If $x\Big\lfloor x \big\lfloor x\lfloor x \rfloor \big\rfloor \Big\rfloor=2018$, find $x$.
My working: if $x$ is positive then by estimation it must be in $(6,7)$ and for this interval I : $x\Big\lfloor x \big\lfloor x\lfloor x \rfloor \big\rfloor \Big\rfloor<2003$. So no solution for positive $x$.
For negative $x$, I got $x \in (-7,-6)$ and using this I got $x=\frac{2018}{k}, k$ can be $-336,-335,\cdots,-289,$
Now using excel sheet I got $x=-\frac{2018}{305}$.
Best Answer
Let $$f(x)=x\Bigl\lfloor x\bigl\lfloor x\lfloor x\rfloor\bigr\rfloor\Bigr\rfloor. $$ Note that $f$ is monotonic on $[1,\infty)$ and monotonic on $(-\infty,0]$, whereas there is clearly no solution with $0<x<1$ (where $f(x)=0$). Hence there is possibly one positive and/or one negative solution.

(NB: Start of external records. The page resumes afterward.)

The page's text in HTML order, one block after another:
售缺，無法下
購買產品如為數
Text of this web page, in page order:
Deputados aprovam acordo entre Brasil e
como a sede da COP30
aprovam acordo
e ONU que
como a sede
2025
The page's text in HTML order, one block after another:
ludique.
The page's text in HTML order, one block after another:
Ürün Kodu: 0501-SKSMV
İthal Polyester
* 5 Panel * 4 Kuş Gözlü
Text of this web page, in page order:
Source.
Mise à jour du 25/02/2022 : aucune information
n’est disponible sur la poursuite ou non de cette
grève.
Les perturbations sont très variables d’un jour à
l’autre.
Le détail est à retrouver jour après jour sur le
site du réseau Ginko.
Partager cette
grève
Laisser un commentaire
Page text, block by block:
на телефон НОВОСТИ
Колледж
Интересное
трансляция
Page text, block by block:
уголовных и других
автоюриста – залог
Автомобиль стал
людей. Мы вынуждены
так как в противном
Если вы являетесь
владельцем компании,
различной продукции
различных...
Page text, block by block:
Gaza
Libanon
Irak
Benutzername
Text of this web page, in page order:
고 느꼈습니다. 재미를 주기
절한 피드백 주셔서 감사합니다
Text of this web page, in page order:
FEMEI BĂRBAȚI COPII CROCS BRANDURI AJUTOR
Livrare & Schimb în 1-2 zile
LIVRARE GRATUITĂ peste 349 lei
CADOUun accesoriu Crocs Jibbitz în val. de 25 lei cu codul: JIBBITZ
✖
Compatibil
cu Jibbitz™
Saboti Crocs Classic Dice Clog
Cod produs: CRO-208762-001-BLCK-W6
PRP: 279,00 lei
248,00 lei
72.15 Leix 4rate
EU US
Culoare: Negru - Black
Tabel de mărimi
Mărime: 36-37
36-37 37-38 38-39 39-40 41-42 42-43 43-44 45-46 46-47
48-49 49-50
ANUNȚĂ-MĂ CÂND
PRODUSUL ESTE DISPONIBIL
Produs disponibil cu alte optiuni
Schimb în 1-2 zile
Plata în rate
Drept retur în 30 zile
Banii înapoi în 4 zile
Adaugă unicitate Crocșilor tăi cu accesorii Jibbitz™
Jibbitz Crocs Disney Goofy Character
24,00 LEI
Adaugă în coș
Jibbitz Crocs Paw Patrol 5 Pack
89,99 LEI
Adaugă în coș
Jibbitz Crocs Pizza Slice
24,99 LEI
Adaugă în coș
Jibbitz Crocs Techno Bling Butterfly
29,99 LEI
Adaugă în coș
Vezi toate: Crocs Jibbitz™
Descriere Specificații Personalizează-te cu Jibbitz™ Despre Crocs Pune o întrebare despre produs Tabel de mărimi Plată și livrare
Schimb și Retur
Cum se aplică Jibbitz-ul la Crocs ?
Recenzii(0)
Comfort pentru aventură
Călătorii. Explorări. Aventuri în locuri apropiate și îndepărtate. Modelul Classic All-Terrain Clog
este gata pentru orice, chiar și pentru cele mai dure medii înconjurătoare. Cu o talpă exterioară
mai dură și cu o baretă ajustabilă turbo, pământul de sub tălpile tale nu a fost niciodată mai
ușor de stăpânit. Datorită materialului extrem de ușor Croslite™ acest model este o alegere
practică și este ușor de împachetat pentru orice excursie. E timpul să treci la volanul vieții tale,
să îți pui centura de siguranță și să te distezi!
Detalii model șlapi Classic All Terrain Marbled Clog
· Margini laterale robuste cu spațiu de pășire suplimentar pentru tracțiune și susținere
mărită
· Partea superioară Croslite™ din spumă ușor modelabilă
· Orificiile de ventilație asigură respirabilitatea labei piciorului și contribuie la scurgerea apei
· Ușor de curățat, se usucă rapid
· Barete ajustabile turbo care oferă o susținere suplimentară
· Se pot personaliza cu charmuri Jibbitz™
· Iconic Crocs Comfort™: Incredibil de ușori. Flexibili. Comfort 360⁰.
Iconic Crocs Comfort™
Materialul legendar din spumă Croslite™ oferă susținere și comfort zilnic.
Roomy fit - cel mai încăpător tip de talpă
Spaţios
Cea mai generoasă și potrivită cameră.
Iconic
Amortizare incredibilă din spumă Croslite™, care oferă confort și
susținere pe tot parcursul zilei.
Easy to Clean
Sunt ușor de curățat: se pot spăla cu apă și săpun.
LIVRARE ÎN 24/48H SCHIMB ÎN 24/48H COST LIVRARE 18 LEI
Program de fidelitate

We have $f(x)\approx x^4$ so we solve $x^4=2018$ instead, which has two real solutions $$x=\pm\sqrt[4]{2018}=\pm 6.702\ldots$$ so that we suspect $$\lfloor x\rfloor = 6\qquad\text{or}\qquad \lfloor x\rfloor=-7$$ Then $f(x)\approx 6x^3$ or $\approx -7x^3$ depending on the sign of $x$, so we solve $6x^3=2018$ and $-7x^3=2018$ instead. Each gives us one real solution $$ x=\sqrt[3]{\frac{2018}6}\qquad\text{resp.}\qquad x =-\sqrt[3]{\frac{2018}7}$$ so that $$6x=41.726\ldots\qquad\text{resp.}\qquad -7x=46.242\ldots$$ so that we suspect $$\lfloor 6x\rfloor =41\qquad\text{resp.}\qquad \lfloor -7x\rfloor =46.$$ Then $f(x)\approx 41x^2$ with $x>0$ or $\approx 46x^2$ with $x<0$. We solve these approximations and find $$ x=\sqrt{\frac{2018}{41}}\qquad\text{resp.}\qquad x=-\sqrt{\frac{2018}{46}}$$ so that $$ 41x=287.642\ldots\qquad\text{resp.}\qquad 46x=-304.676\ldots$$ and we suspect $$\lfloor 41x\rfloor = 287\qquad\text{resp.}\qquad\lfloor 46x\rfloor = -305. $$ Now for such $x$ we have exactly $f(x)=287x$ resp. $f(x)=-305x$, so we need $x=\frac{2018}{287}$ or $$\fbox{$\displaystyle{x=-\frac{2018}{305}}$}.$$ The latter turns out to be a solution and hence is the only negative solution. However, the former does not work out: $f(\frac{2018}{287})>2018$. Let's revisit our approximations. As the floor function decreases values, but by less than $1$, we have $f(x)=(x-\delta)^4$ for some $0\le \delta<1$ (at least for $x\ge 1$). So $x-\delta=6.702\ldots$ and either our guess $\lfloor x\rfloor =6$ was correct, or we have $\lfloor x\rfloor =7$ - but then $f(x)\ge f(7)>2018$. So we do have $f(x)=x\bigl \lfloor x\lfloor 6x\rfloor \bigr\rfloor$ as used above. Then in the range of interest, we do have $f(x)=6(x-\delta)^3$ with $0\le \delta<\frac 16$. So $6x-6\delta=41.726\ldots$ and either $\lfloor6x\rfloor = 41$ or $\lfloor 6x\rfloor =42$ - but the latter would mean $x\ge 7$, which we already excluded. Hence our guess $\lfloor6x\rfloor = 41$ must have been correct. Now $f(x)=x\lfloor41x\rfloor$ and we have $f(x)=41(x-\delta)^2$ for some $0\le\delta<\frac1{41}$. Then $41x-41\delta=287.642\ldots$ and so either $\lfloor 41x\rfloor =287$ or $\lfloor41\rfloor=288$. Then $x=\frac{2018}{287}$ (excluded above) or $x=\frac{2018}{288}$ - but once again the latter is $>7$. So there indeed is no positive solution.